Ibrutinib has not previously been considered for inclusion on the EML. Medicines currently included on the EML for CLL are bendamustine, chlorambucil, cyclophosphamide, fludarabine, prednisolone and rituximab, recommended for inclusion as part of the comprehensive review of cancer medicines undertaken by the Expert Committee in 2015 (1). Ibrutinib belongs to the class of Bruton tyrosine kinase inhibitors which are currently not listed on the EML for any indication. Continuous activation of Bruton tyrosine kinase plays an important role in the proliferation of malignant B-cells, which can be counteracted by Bruton tyrosine kinase inhibitors.
Public health relevance
CLL is the most common form of adult leukaemia in many high-income countries and its incidence increases significantly with age (2). Its incidence in Australia, North America and some European countries is considerably higher than in Asian and Central and South American countries. Age-adjusted incidence rates range from 0.1 per 100 000 people in Japan for both males and females, to 2.4 per 1000 000 for females and 4.5 per 100 000 for males in Canada (3). Globally, the absolute number of deaths due to CLL increased by 70% from 1990 to 2017. Of note, the age-adjusted death rates have decreased in high‐income regions, largely due to access to and availability of effective treatments, but have increased in many lower-income settings where effective treatment is not available or affordable (4). Since CLL is a slowly progressing disease, patients with early-stage asymptomatic disease usually do not require treatment.
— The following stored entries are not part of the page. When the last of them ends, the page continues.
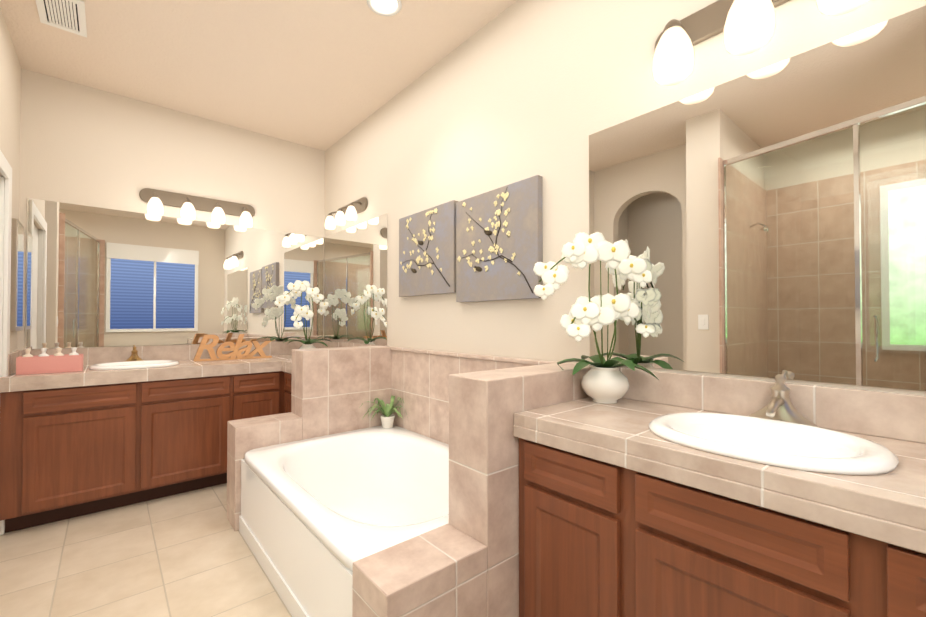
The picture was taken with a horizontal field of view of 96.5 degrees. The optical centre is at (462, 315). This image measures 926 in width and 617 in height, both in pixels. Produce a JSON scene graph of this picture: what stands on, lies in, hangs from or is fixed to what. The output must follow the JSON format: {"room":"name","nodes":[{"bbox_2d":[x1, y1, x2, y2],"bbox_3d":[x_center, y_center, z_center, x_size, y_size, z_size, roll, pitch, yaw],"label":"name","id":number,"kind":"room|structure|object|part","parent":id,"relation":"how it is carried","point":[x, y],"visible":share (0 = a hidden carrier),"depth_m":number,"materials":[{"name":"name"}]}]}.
{"room":"bathroom","nodes":[
{"label":"bathroom","id":0,"kind":"room"},
{"bbox_2d":[0,8,20,351],"bbox_3d":[-2.517,-0.205,2.171,0.100,2.850,1.300,1,-1,-41],"label":"wall","id":1,"kind":"structure","parent":0,"point":[13,113],"depth_m":2.46,"materials":[{"name":"beige paint"}]},
{"bbox_2d":[0,150,11,534],"bbox_3d":[-2.346,0.180,1.982,0.116,2.075,0.960,1,-1,-41],"label":"door frame","id":2,"kind":"structure","parent":1,"relation":"attached to","point":[5,222],"depth_m":2.31,"materials":[{"name":"white paint"}]},
{"bbox_2d":[10,218,23,330],"bbox_3d":[-2.755,-0.240,2.553,0.030,0.670,0.270,1,-1,-41],"label":"mirror","id":3,"kind":"object","parent":1,"relation":"attached to","point":[17,269],"visible":0.9,"depth_m":2.48,"materials":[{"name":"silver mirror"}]},
{"bbox_2d":[0,483,291,616],"bbox_3d":[-1.088,1.258,1.189,3.467,0.100,4.820,1,-1,-41],"label":"floor","id":4,"kind":"structure","parent":0,"point":[188,554],"depth_m":2.00,"materials":[{"name":"tile"}]},
{"bbox_2d":[0,371,283,532],"bbox_3d":[-2.141,0.810,2.946,1.493,0.839,0.587,1,-1,-41],"label":"vanity","id":5,"kind":"object","parent":4,"relation":"on","point":[69,452],"visible":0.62,"depth_m":2.57,"materials":[{"name":"brown wood"}]},
{"bbox_2d":[0,340,379,392],"bbox_3d":[-1.768,0.329,2.937,2.038,0.198,1.096,1,-1,-41],"label":"countertop","id":6,"kind":"structure","parent":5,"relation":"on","point":[280,353],"depth_m":2.90,"materials":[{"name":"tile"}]},
{"bbox_2d":[16,347,83,374],"bbox_3d":[-2.484,0.271,2.495,0.280,0.146,0.120,1,-1,-41],"label":"toiletries","id":7,"kind":"object","parent":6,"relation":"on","point":[43,362],"visible":1,"depth_m":2.46,"materials":[{"name":"pink plastic"}]},
{"bbox_2d":[89,360,178,369],"bbox_3d":[-2.225,0.407,2.814,0.482,0.166,0.382,1,-1,-41],"label":"sink","id":8,"kind":"object","parent":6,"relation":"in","point":[132,364],"visible":0.44,"depth_m":2.78,"materials":[{"name":"white ceramic"}]},
{"bbox_2d":[124,345,144,361],"bbox_3d":[-2.384,0.286,3.001,0.143,0.129,0.143,1,-1,-41],"label":"faucet","id":9,"kind":"object","parent":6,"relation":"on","point":[134,356],"visible":0.81,"depth_m":3.00,"materials":[{"name":"gold metal"}]},
{"bbox_2d":[194,334,271,361],"bbox_3d":[-1.836,0.253,3.322,0.550,0.202,0.036,1,-1,-38],"label":"sign","id":10,"kind":"object","parent":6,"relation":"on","point":[236,352],"visible":1,"depth_m":3.29,"materials":[{"name":"brown wood"}]},
{"bbox_2d":[274,280,330,348],"bbox_3d":[-1.346,0.028,3.524,0.490,0.658,0.361,1,-1,-41],"label":"orchid","id":11,"kind":"object","parent":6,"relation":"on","point":[297,288],"visible":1,"depth_m":3.49,"materials":[{"name":"white plant"}]},
{"bbox_2d":[284,372,291,412],"bbox_3d":[-1.209,0.816,3.410,0.564,0.839,1.096,1,-1,-41],"label":"vanity","id":12,"kind":"object","parent":4,"relation":"on","point":[287,392],"visible":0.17,"depth_m":3.12,"materials":[{"name":"brown wood"}]},
{"bbox_2d":[239,425,448,616],"bbox_3d":[-0.421,0.994,2.114,0.987,0.449,1.462,1,-1,-41],"label":"bathtub","id":13,"kind":"object","parent":4,"relation":"on","point":[319,516],"visible":0.67,"depth_m":2.22,"materials":[{"name":"white ceramic"}]},
{"bbox_2d":[359,395,406,427],"bbox_3d":[-0.540,0.672,2.807,0.232,0.211,0.253,1,-1,-41],"label":"spider plant","id":14,"kind":"object","parent":13,"relation":"on","point":[387,417],"visible":0.96,"depth_m":2.87,"materials":[{"name":"green plant"}]},
{"bbox_2d":[227,346,589,616],"bbox_3d":[-0.420,0.719,2.125,1.040,0.999,1.880,1,-1,-41],"label":"tub surround","id":15,"kind":"object","parent":4,"relation":"on","point":[464,562],"visible":0.71,"depth_m":1.42,"materials":[{"name":"beige tile"}]},
{"bbox_2d":[519,438,925,616],"bbox_3d":[0.913,0.784,0.949,0.544,0.839,1.636,1,-1,-41],"label":"vanity","id":16,"kind":"object","parent":4,"relation":"on","point":[597,538],"visible":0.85,"depth_m":1.00,"materials":[{"name":"brown wood"}]},
{"bbox_2d":[513,368,925,553],"bbox_3d":[0.910,0.303,0.952,0.553,0.198,1.636,1,-1,-41],"label":"countertop","id":17,"kind":"structure","parent":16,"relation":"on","point":[889,507],"depth_m":1.07,"materials":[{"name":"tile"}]},
{"bbox_2d":[533,232,658,403],"bbox_3d":[0.493,-0.001,1.570,0.333,0.664,0.392,1,-1,-41],"label":"orchid","id":18,"kind":"object","parent":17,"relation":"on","point":[603,381],"visible":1,"depth_m":1.56,"materials":[{"name":"white plant"}]},
{"bbox_2d":[649,412,898,474],"bbox_3d":[0.761,0.384,1.074,0.412,0.166,0.512,1,-1,-41],"label":"sink","id":19,"kind":"object","parent":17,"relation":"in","point":[784,444],"visible":0.52,"depth_m":1.08,"materials":[{"name":"white ceramic"}]},
{"bbox_2d":[749,370,817,426],"bbox_3d":[0.927,0.247,1.217,0.177,0.159,0.176,1,-1,-41],"label":"faucet","id":20,"kind":"object","parent":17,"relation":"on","point":[779,406],"visible":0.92,"depth_m":1.22,"materials":[{"name":"silver metal"}]},
{"bbox_2d":[17,68,324,349],"bbox_3d":[-2.662,-0.194,2.968,3.367,2.850,0.100,1,-1,-41],"label":"wall","id":21,"kind":"structure","parent":0,"point":[80,144],"depth_m":3.14,"materials":[{"name":"beige paint"}]},
{"bbox_2d":[25,198,323,348],"bbox_3d":[-2.114,-0.266,3.366,1.995,0.996,0.006,1,-1,-41],"label":"mirror","id":22,"kind":"object","parent":21,"relation":"attached to","point":[99,277],"visible":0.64,"depth_m":3.16,"materials":[{"name":"clear glass"}]},
{"bbox_2d":[139,188,254,228],"bbox_3d":[-2.078,-0.849,3.304,0.800,0.221,0.158,1,-1,-41],"label":"sconce","id":23,"kind":"object","parent":21,"relation":"attached to","point":[172,199],"depth_m":3.30,"materials":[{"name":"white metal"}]},
{"bbox_3d":[-2.295,-0.810,3.084,0.107,0.137,0.107,1,-1,-41],"label":"back sconce shade","id":24,"kind":"part","parent":23,"relation":"part of","materials":[{"name":"white glass"}]},
{"bbox_3d":[-2.139,-0.808,3.217,0.107,0.137,0.107,1,-1,-41],"label":"back sconce shade","id":25,"kind":"part","parent":23,"relation":"part of","materials":[{"name":"white glass"}]},
{"bbox_3d":[-1.983,-0.806,3.351,0.107,0.137,0.107,1,-1,-41],"label":"back sconce shade","id":26,"kind":"part","parent":23,"relation":"part of","materials":[{"name":"white glass"}]},
{"bbox_3d":[-1.828,-0.804,3.484,0.107,0.137,0.107,1,-1,-41],"label":"back sconce shade","id":27,"kind":"part","parent":23,"relation":"part of","materials":[{"name":"white glass"}]},
{"bbox_2d":[0,0,516,150],"bbox_3d":[-1.088,-1.692,1.228,3.467,0.100,4.820,1,-1,-41],"label":"ceiling","id":28,"kind":"structure","parent":0,"point":[324,75],"depth_m":2.56,"materials":[{"name":"beige paint"}]},
{"bbox_2d":[36,0,86,37],"bbox_3d":[-2.150,-1.622,2.214,0.190,0.010,0.340,1,-1,-41],"label":"ceiling vent","id":29,"kind":"object","parent":28,"relation":"in","point":[68,15],"visible":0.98,"depth_m":2.23,"materials":[{"name":"white metal"}]},
{"bbox_2d":[367,0,401,15],"bbox_3d":[-0.410,-1.624,2.151,0.180,0.011,0.180,1,-1,-41],"label":"recessed light","id":30,"kind":"object","parent":28,"relation":"in","point":[385,7],"visible":1,"depth_m":2.18,"materials":[{"name":"white paint"}]},
{"bbox_2d":[325,0,925,395],"bbox_3d":[0.190,-0.203,2.304,0.100,2.850,4.820,1,-1,-41],"label":"wall","id":31,"kind":"structure","parent":0,"point":[517,91],"depth_m":2.07,"materials":[{"name":"beige paint"}]},
{"bbox_2d":[324,197,367,229],"bbox_3d":[-1.021,-0.864,3.527,0.152,0.207,0.580,1,-1,-41],"label":"light","id":32,"kind":"object","parent":31,"relation":"attached to","point":[360,204],"depth_m":3.46,"materials":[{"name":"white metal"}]},
{"bbox_3d":[-1.179,-0.820,3.668,0.096,0.123,0.096,1,-1,-41],"label":"far side sconce shade","id":33,"kind":"part","parent":32,"relation":"part of","materials":[{"name":"white glass"}]},
{"bbox_3d":[-1.042,-0.822,3.509,0.096,0.123,0.096,1,-1,-41],"label":"far side sconce shade","id":34,"kind":"part","parent":32,"relation":"part of","materials":[{"name":"white glass"}]},
{"bbox_3d":[-0.905,-0.824,3.349,0.096,0.123,0.096,1,-1,-41],"label":"far side sconce shade","id":35,"kind":"part","parent":32,"relation":"part of","materials":[{"name":"white glass"}]},
{"bbox_2d":[324,213,387,345],"bbox_3d":[-0.957,-0.264,3.559,0.006,0.996,1.198,1,-1,-41],"label":"mirror","id":36,"kind":"object","parent":31,"relation":"attached to","point":[356,278],"visible":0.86,"depth_m":3.46,"materials":[{"name":"clear glass"}]},
{"bbox_2d":[399,200,457,296],"bbox_3d":[-0.243,-0.408,2.700,0.042,0.550,0.610,1,-1,-41],"label":"picture","id":37,"kind":"object","parent":31,"relation":"attached to","point":[427,251],"visible":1,"depth_m":2.65,"materials":[{"name":"fabric"}]},
{"bbox_2d":[456,175,542,301],"bbox_3d":[0.171,-0.374,2.217,0.041,0.590,0.610,1,-1,-41],"label":"picture","id":38,"kind":"object","parent":31,"relation":"attached to","point":[499,243],"visible":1,"depth_m":2.16,"materials":[{"name":"fabric"}]},
{"bbox_2d":[589,5,925,390],"bbox_3d":[1.004,-0.298,1.271,0.006,0.988,1.390,1,-1,-41],"label":"mirror","id":39,"kind":"object","parent":31,"relation":"attached to","point":[769,221],"visible":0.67,"depth_m":1.27,"materials":[{"name":"clear glass"}]},
{"bbox_2d":[652,0,868,85],"bbox_3d":[0.892,-0.953,1.282,0.171,0.258,0.660,1,-1,-41],"label":"sconce","id":40,"kind":"object","parent":31,"relation":"attached to","point":[704,24],"depth_m":1.38,"materials":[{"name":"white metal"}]},
{"bbox_3d":[0.731,-0.907,1.440,0.134,0.171,0.134,1,-1,-41],"label":"near sconce shade","id":41,"kind":"part","parent":40,"relation":"part of","materials":[{"name":"white glass"}]},
{"bbox_3d":[0.878,-0.909,1.270,0.134,0.171,0.134,1,-1,-41],"label":"near sconce shade","id":42,"kind":"part","parent":40,"relation":"part of","materials":[{"name":"white glass"}]},
{"bbox_3d":[1.024,-0.911,1.099,0.134,0.171,0.134,1,-1,-41],"label":"near sconce shade","id":43,"kind":"part","parent":40,"relation":"part of","materials":[{"name":"white glass"}]}
]}
In patients with more advanced and symptomatic disease, the aim of treatment is to improve the quality of life and prolong survival since for now, with few exceptions, CLL cannot be cured. Patients with CLL with chromosome 17p deletion are a high-risk subgroup whose disease is refractory to chemoimmunotherapy with the treatments currently included on the EML, and whose prognosis is very poor. CLL with 17p deletion accounts for than 10% of new cases, and 30–50% of relapsed/refractory cases previously treated with chemoimmunotherapy (5). Ibrutinib appears to benefit in this subgroup of patients. The economic burden of CLL on both patients and health systems is substantial. Annual direct costs per person with CLL have been estimated to range between US$ 4500 in Germany and US$ 44 000 in the United States of America (6).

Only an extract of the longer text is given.